[Work instructions]
Read through the material below and copy each line in which the word "will" occurs.

____ Data

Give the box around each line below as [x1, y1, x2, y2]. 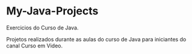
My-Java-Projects [6, 4, 99, 18]
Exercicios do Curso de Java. [6, 24, 79, 31]
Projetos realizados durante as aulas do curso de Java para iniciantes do [6, 35, 187, 43]
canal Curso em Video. [6, 42, 63, 49]
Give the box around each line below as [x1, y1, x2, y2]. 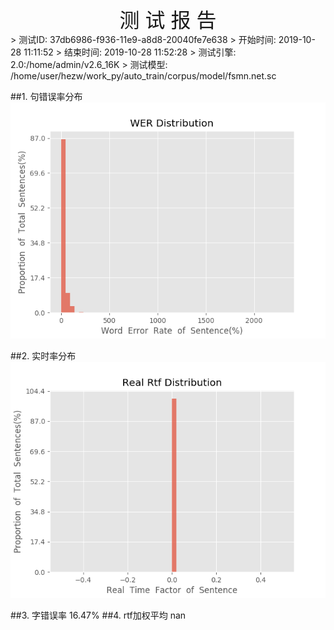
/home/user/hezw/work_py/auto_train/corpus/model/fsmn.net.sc [10, 70, 277, 82]
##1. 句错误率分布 [10, 91, 83, 102]
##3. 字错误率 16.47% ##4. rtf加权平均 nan [10, 609, 187, 621]
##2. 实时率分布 [10, 350, 77, 362]
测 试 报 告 [119, 8, 217, 33]
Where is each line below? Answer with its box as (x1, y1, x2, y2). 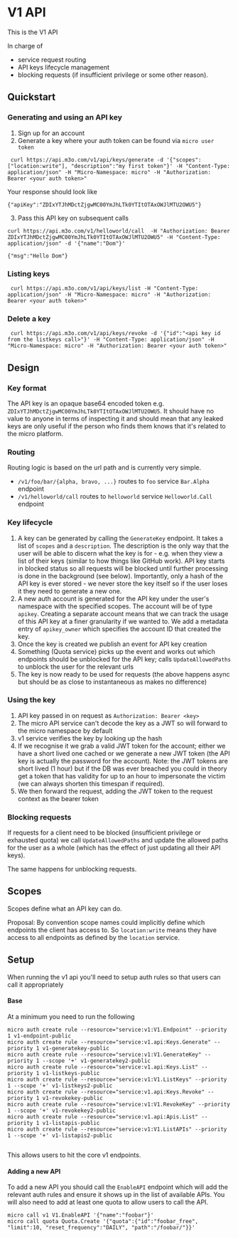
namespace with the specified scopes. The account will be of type (17, 602, 213, 610)
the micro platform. (7, 429, 63, 438)
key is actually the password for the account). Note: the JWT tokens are (17, 756, 229, 765)
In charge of (7, 41, 43, 50)
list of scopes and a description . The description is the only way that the (17, 541, 229, 550)
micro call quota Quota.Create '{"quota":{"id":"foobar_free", (7, 1218, 199, 1225)
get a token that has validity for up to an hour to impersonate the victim (17, 771, 226, 780)
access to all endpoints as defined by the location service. (7, 933, 180, 941)
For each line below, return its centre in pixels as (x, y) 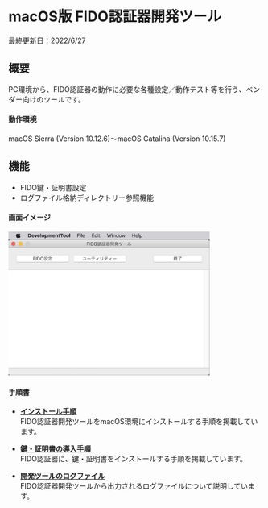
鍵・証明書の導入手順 (55, 449)
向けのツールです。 (54, 99)
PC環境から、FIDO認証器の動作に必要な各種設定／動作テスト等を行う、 (127, 89)
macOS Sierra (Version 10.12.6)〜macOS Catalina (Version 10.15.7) (117, 139)
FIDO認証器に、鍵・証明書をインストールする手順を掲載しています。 (134, 459)
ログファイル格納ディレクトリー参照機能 (87, 198)
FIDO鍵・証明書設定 (53, 187)
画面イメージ (29, 218)
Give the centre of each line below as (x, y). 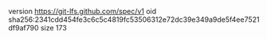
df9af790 (24, 28)
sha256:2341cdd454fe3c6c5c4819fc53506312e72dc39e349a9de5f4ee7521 (134, 19)
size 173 (54, 28)
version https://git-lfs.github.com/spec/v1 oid (82, 11)
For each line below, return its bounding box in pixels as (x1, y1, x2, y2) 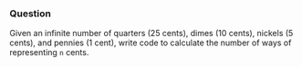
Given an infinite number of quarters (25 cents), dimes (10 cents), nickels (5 (9, 28, 294, 39)
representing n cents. (9, 47, 89, 58)
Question (9, 7, 52, 20)
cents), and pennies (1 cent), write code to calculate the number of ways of (9, 37, 292, 48)
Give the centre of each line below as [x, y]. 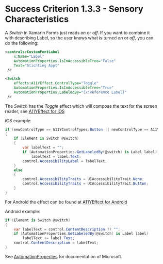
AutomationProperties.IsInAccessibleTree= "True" [64, 88]
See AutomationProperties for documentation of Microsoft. [64, 256]
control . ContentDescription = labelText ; [56, 243]
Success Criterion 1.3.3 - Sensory [74, 9]
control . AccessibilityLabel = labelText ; [65, 161]
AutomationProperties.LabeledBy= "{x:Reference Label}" [70, 92]
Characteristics [37, 19]
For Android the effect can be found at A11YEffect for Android [66, 202]
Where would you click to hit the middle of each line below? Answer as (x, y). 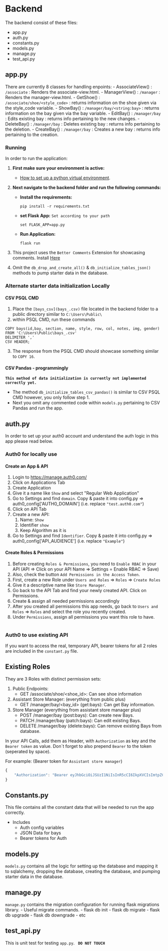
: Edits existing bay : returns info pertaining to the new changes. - (72, 119)
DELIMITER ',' (20, 338)
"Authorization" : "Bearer (41, 775)
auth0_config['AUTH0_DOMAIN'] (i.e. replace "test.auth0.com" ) (78, 504)
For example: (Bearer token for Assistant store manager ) (64, 761)
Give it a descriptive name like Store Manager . (59, 585)
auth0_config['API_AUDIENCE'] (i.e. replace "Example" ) (68, 541)
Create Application (31, 488)
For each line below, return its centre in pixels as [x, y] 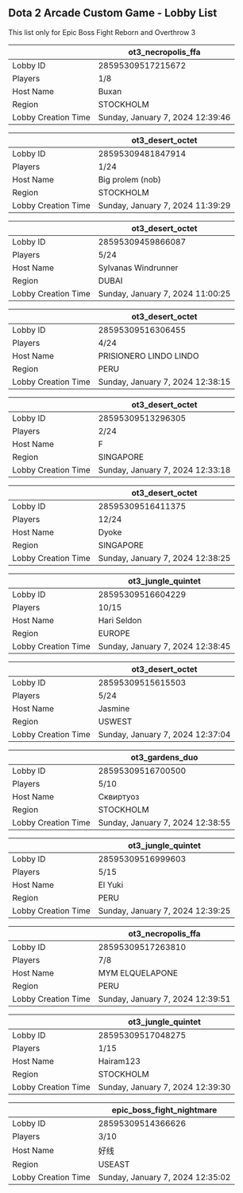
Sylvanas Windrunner [138, 268]
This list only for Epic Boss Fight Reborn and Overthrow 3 [102, 32]
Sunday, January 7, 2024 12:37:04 [164, 734]
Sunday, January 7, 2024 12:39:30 [164, 1087]
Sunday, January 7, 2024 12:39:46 [164, 117]
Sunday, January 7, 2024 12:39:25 [164, 910]
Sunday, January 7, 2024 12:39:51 [164, 999]
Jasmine [114, 708]
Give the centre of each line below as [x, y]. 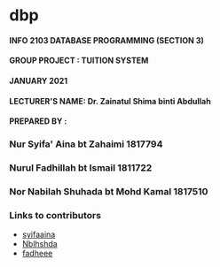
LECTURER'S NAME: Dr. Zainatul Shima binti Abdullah [110, 101]
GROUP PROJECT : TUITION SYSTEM [79, 61]
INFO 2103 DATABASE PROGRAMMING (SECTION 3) [106, 40]
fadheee [37, 254]
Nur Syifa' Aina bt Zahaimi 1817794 [86, 144]
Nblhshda [39, 244]
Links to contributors [55, 215]
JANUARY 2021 [39, 80]
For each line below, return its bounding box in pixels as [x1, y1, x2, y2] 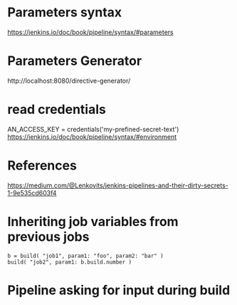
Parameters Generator [7, 53, 142, 69]
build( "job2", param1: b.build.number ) [7, 258, 132, 266]
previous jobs [7, 229, 90, 244]
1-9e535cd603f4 [7, 188, 57, 197]
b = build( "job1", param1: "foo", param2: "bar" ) [7, 252, 164, 259]
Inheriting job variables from [7, 213, 179, 229]
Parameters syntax [7, 4, 122, 21]
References [7, 157, 77, 173]
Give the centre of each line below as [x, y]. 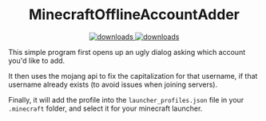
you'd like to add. [37, 60]
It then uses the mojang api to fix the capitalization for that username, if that [133, 76]
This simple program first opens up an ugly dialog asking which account [127, 52]
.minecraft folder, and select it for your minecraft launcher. [105, 108]
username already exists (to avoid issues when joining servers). [113, 84]
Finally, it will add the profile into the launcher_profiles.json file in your [126, 100]
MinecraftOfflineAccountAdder [134, 15]
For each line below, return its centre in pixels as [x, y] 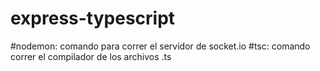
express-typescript [93, 18]
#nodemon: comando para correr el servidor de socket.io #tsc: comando [160, 46]
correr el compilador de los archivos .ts [91, 56]
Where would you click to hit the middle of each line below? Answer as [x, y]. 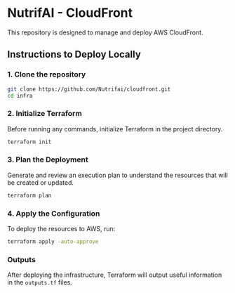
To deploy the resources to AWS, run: [61, 229]
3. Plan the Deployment [48, 159]
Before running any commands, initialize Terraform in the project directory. [115, 129]
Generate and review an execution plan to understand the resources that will [117, 175]
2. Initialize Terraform [45, 114]
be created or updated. [41, 182]
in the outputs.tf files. [40, 282]
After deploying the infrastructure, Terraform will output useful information [115, 275]
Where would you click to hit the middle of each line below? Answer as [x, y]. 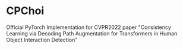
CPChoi [25, 11]
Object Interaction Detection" [42, 40]
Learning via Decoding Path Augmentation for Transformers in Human [92, 33]
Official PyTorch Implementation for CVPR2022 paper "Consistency [89, 27]
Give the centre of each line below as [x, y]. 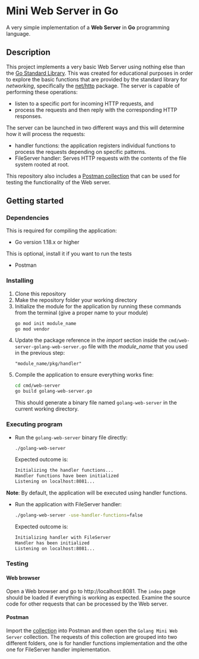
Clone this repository [40, 294]
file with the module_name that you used [138, 346]
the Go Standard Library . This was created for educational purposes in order [99, 73]
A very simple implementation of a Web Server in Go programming [88, 27]
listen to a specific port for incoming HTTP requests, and [84, 103]
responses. [29, 116]
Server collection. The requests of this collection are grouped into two [91, 636]
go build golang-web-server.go [53, 391]
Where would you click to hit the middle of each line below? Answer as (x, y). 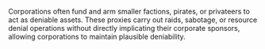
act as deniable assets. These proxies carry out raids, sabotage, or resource (133, 20)
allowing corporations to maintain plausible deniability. (97, 36)
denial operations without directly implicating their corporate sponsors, (124, 28)
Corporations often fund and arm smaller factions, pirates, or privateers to (129, 11)
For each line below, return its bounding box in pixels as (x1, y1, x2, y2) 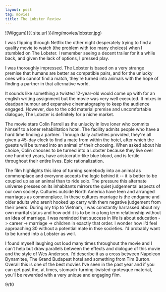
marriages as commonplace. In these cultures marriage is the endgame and (5, 194, 160, 200)
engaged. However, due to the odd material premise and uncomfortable (5, 106, 151, 112)
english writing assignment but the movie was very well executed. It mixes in (5, 96, 162, 102)
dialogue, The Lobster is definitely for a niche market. (5, 112, 114, 117)
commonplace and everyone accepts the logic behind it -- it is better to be (5, 173, 157, 179)
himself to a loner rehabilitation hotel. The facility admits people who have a (5, 126, 160, 132)
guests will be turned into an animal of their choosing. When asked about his (5, 142, 162, 148)
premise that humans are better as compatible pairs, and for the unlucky (5, 70, 153, 76)
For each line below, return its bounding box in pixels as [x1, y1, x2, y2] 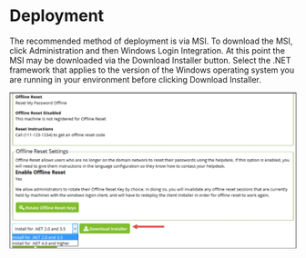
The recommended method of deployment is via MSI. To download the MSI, [9, 35, 293, 46]
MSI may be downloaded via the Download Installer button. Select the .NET [9, 55, 291, 65]
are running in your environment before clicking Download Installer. [9, 74, 262, 84]
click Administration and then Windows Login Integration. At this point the [9, 45, 285, 55]
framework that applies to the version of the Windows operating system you [9, 64, 295, 75]
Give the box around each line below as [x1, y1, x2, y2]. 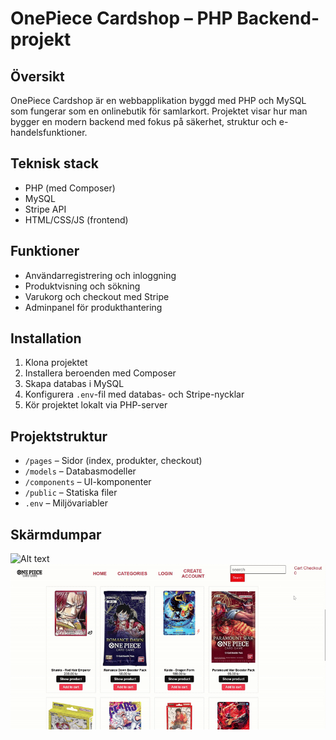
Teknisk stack [10, 155, 100, 172]
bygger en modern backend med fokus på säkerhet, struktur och [10, 116, 277, 127]
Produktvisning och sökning [24, 280, 141, 292]
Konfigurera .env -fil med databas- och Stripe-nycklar [24, 388, 245, 401]
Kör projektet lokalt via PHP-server [24, 399, 168, 411]
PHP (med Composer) [24, 182, 116, 194]
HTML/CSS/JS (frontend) [24, 213, 129, 226]
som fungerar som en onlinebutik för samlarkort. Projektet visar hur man [10, 105, 308, 117]
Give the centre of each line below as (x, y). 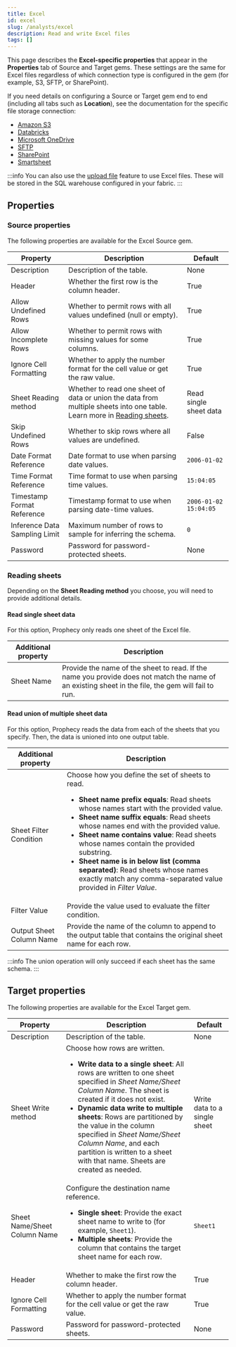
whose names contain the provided (137, 844)
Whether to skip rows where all (119, 431)
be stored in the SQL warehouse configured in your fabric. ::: (95, 183)
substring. (95, 852)
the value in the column (116, 1126)
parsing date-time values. (111, 509)
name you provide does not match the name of (139, 677)
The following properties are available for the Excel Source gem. (100, 241)
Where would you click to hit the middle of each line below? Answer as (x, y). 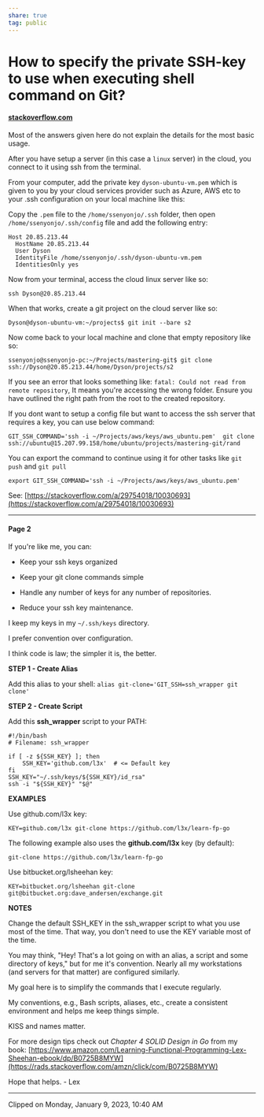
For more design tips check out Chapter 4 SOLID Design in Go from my (123, 1041)
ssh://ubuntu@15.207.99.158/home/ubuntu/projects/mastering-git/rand (125, 443)
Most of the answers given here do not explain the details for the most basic (131, 135)
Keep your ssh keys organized (68, 562)
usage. (19, 143)
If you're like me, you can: (50, 547)
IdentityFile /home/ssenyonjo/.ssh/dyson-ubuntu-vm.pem (108, 258)
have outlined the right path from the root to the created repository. (117, 398)
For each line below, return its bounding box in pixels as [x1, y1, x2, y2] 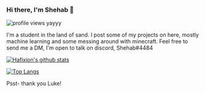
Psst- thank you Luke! [6, 80, 61, 87]
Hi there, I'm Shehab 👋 [6, 6, 74, 14]
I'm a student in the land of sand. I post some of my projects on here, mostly [6, 31, 199, 39]
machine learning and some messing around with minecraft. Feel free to [6, 38, 188, 45]
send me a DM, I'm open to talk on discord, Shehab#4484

________

[Finished task]
namespace with the specified scopes. The account will be of type (17, 602, 213, 610)
Finally, it will add the profile into the launcher_profiles.json file in your [126, 100]
Generate and review an execution plan to understand the resources that will [117, 175]
After deploying the infrastructure, Terraform will output useful information [115, 275]
guests will be turned into an animal of their choosing. When asked about his (5, 142, 162, 148)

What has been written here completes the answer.